Certes, depuis que Helmut Kohl l'a supprimé en 1997, l'Allemagne n'a plus d'impôt sur la fortune - il portait le joli nom de Vermögens-steuer. Certes, la Cour constitutionnelle de Karlsruhe, la plus haute autorité allemande, interdit une taxation « excessive »(soit, dans la plupart de ses décisions, plus de 50 % des revenus d'un contribuable, l'équivalent du bouclier fiscal). Le hic ? C'est que, pour le reste (l'ISF rapporte moins de 4 milliards dans les caisses de l'Etat français, sur près de 1 000 milliards de prélèvements obligatoires), en matière de complexité, les deux systèmes n'ont rien à envier l'un à l'autre...
Bonne joueuse, Angela Merkel a désigné un très haut fonctionnaire du ministère du Budget, Gert Müller-Gatermann, pour animer un groupe de travail et donner ainsi un coup de main à ces Français qui veulent tout comprendre des subtilités fiscales allemandes. Mais au Bundesministerium der Finanzen, l'équivalent de Bercy, où l'on est assez flatté d'être considéré comme un modèle, beaucoup rient sous cape du doux rêve de leurs voisins français.

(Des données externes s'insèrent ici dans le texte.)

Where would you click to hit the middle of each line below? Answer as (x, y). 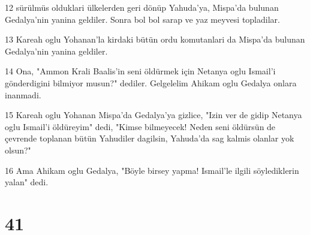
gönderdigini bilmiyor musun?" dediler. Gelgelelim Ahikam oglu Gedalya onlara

Et pour cause : en Allemagne, tout le monde critique aussi l'exceptionnelle complexité du système, le poids des prélèvements et ses dysfonctionnements... Et on se demande avec une certaine gourmandise comment, au-delà de la suppression de l'ISF, les Français vont s'y prendre pour « harmoniser » les deux fiscalités.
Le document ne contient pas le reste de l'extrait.